**WHAT NEEDS TO BE DONE**
Every line containing the word "that" must be pulled from the records.

**TASK MATERIAL**
——

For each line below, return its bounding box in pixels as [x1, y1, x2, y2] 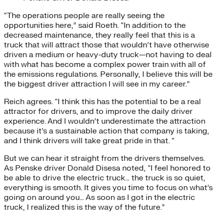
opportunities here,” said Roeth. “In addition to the [4, 21, 186, 31]
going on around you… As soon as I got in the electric [4, 193, 195, 203]
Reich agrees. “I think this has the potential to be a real [4, 97, 201, 107]
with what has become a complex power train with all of [4, 60, 206, 70]
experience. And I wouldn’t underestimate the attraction [4, 116, 205, 127]
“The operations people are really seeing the [4, 11, 165, 21]
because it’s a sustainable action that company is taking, [4, 126, 209, 136]
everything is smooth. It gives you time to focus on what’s [4, 183, 213, 193]
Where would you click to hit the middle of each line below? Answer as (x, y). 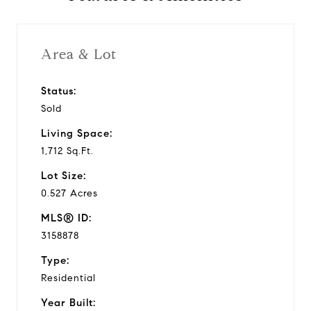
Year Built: (68, 302)
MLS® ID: (66, 218)
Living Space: (77, 133)
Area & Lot (79, 54)
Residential (68, 278)
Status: (59, 91)
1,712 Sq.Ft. (67, 151)
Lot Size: (64, 175)
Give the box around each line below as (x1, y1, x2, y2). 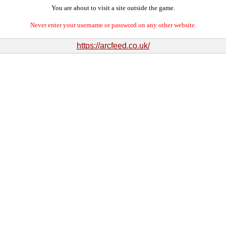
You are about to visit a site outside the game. (51, 4, 175, 12)
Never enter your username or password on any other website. (30, 21, 196, 29)
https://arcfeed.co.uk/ (76, 41, 150, 50)
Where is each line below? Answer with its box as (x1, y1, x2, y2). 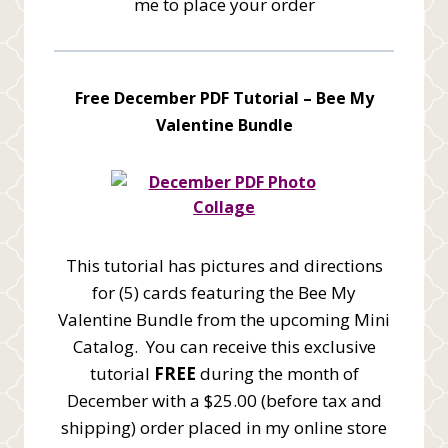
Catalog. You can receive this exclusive (72, 334, 376, 358)
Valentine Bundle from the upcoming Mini (58, 307, 390, 331)
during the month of (195, 361, 359, 385)
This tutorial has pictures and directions (65, 253, 383, 277)
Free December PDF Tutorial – (74, 86, 316, 109)
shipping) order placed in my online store (61, 415, 387, 439)
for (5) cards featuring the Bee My (92, 280, 356, 304)
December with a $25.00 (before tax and (66, 388, 382, 412)
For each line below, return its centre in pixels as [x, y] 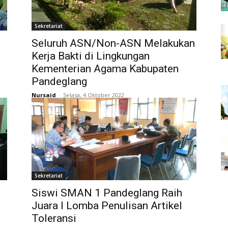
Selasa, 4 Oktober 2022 [94, 95]
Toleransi [54, 218]
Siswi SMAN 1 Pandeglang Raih [107, 193]
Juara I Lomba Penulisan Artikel [107, 205]
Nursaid [44, 95]
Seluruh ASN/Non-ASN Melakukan [113, 43]
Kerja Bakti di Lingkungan [91, 56]
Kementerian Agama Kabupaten [105, 68]
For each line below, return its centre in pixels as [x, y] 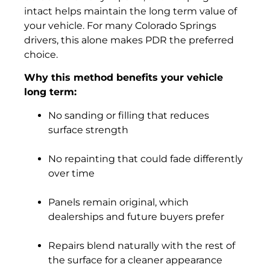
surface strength [88, 130]
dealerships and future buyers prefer [136, 216]
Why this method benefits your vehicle [124, 78]
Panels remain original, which [118, 202]
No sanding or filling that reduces [129, 115]
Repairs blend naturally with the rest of [142, 245]
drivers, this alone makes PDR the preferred [129, 40]
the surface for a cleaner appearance [135, 260]
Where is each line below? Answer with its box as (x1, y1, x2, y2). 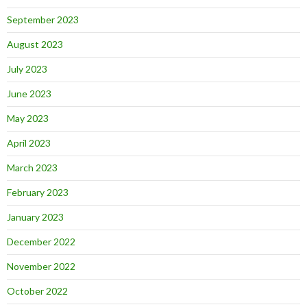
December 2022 (7, 236, 75, 247)
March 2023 (7, 162, 58, 173)
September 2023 (7, 14, 79, 25)
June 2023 (7, 88, 51, 99)
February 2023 (7, 186, 69, 198)
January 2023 (7, 211, 64, 223)
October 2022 (7, 285, 68, 297)
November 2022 (7, 260, 75, 272)
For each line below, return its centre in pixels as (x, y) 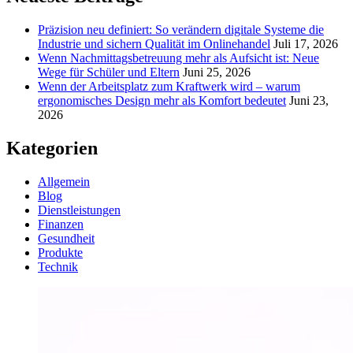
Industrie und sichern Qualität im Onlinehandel (154, 44)
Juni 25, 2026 (217, 72)
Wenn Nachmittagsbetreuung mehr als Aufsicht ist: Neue (178, 58)
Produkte (60, 253)
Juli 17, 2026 (306, 44)
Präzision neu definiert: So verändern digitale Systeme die (181, 30)
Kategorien (52, 149)
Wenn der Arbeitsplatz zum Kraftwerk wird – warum (169, 87)
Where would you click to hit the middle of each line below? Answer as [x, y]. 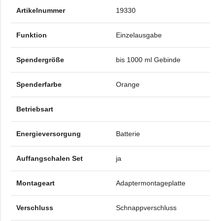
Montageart [35, 183]
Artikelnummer [40, 11]
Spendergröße [40, 60]
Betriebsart [35, 109]
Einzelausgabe [139, 35]
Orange [128, 85]
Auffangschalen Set [49, 159]
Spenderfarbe [39, 85]
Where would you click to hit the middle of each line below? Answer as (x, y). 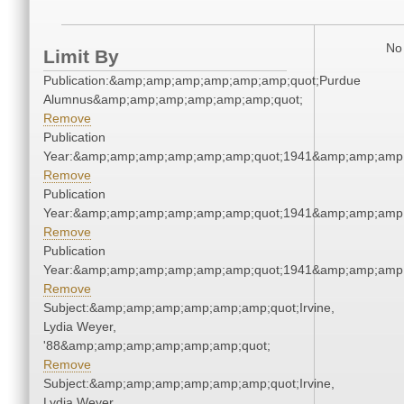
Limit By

——

**WRITTEN SOLUTION**
because it’s a sustainable action that company is taking, [4, 126, 209, 136]
No sanding or filling that reduces [129, 115]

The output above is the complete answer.